Corría el año 1990 y Manzano era la sensación del Hard rock en España. Sangre Azul habían editado “El Silencio de la Noche” en 1989 y habían logrado la madurez en sus composiciones y sonido. Jose Antonio Manzano era el tío que estaba subiendo como la espuma puesto que canalizaba a los Whitesnake de la época, englobando el toque macarra y sex symbol de un Coverdale tan desatado como el de aquella época.

Pese a su carrera curtida en bandas como Tigres y Banzai, Jose Antonio Manzano subió muchos enteros como artista en solitario cuando grabó para GBBS Records discos como “Manzano” en 1988 y “Red Hot” en 1989. Pero en 1990, con “Al Límite de la Pasión” bajo el brazo, el salto cualitativo fue tremendo y aunque eran los últimos coletazos del hair-metal en Los Ángeles, en España todavía estábamos viviendo un momento relativamente dulce para el estilo. Tanto que los propios Sangre Azul y Manzano compartieron cartel en una histórica gira junto a Ángeles del Infierno como fue el “Metal Hammer Tour” que patrocinó la afamada revista en abril de 1990.

La gira de su vida

No obstante, los astros se alinearon y ese mismo año Jose Antonio Manzano y su banda acabaron teloneando a Whitesnake en tres fechas por grandes recintos. Era la gira de “Slip of the Tongue”, Whitesnake eran masivamente populares y Manzano estaba que no se lo creía. Fue en agosto de 1990 cuando en el Rockódromo de Madrid, en el Velódromo de Horta de Barcelona y en el Velódromo Anoeta de San Sebastián se obró el milagro.

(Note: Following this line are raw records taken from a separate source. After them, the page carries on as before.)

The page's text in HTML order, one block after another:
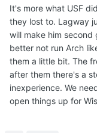
It's more what USF
they lost to. Lagway
will make him second
better not run Arch
them a little bit. The
after them there's a
inexperience. We
open things up for
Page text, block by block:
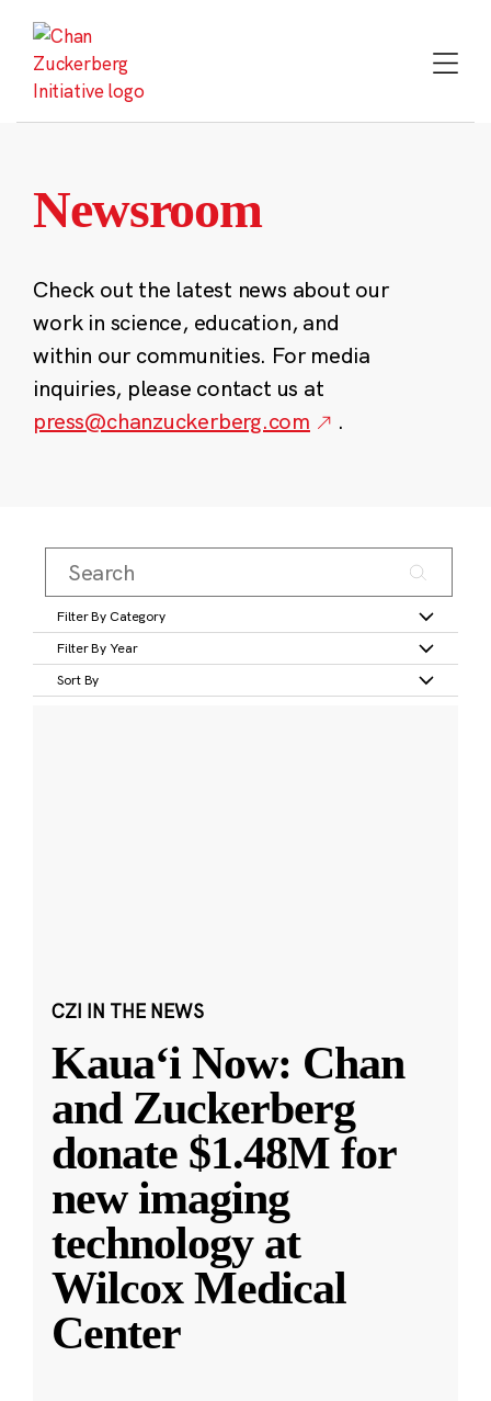
content
Newsroom
Check out the latest news about our
work in science, education, and
within our communities. For media
inquiries, please contact us at
press@chanzuckerberg.com
.
Filter By Category
Filter By Year
Sort By
CZI IN THE NEWS
Kauaʻi Now: Chan
and Zuckerberg
donate $1.48M for
new imaging
technology at
Wilcox Medical
Center

“Estábamos en la época de máximo apogeo de Whitesnake y en tres días tocamos delante de unas sesenta mil personas aproximadamente” recuerda Jose Antonio Manzano desde su casa en Suiza, donde se encuentra luchando contra un agresivo cáncer que no le ha quitado ni el sentido del humor ni las ganas de luchar. “Para mí, siendo David Coverdale una máxima influencia, fue una gran experiencia. Siempre habrá puristas que preferirán a los Whitesnake del principio, pero la banda que llevaba era tremenda” indica José Antonio, en referencia a la era hair-metal de Whitesnake con Adrian Vandenberg, Steve Vai y tres millones de kilos de laca. “Vale que Steve Vai no es muy bluesy tocando, pero era un flipazo verle en directo”.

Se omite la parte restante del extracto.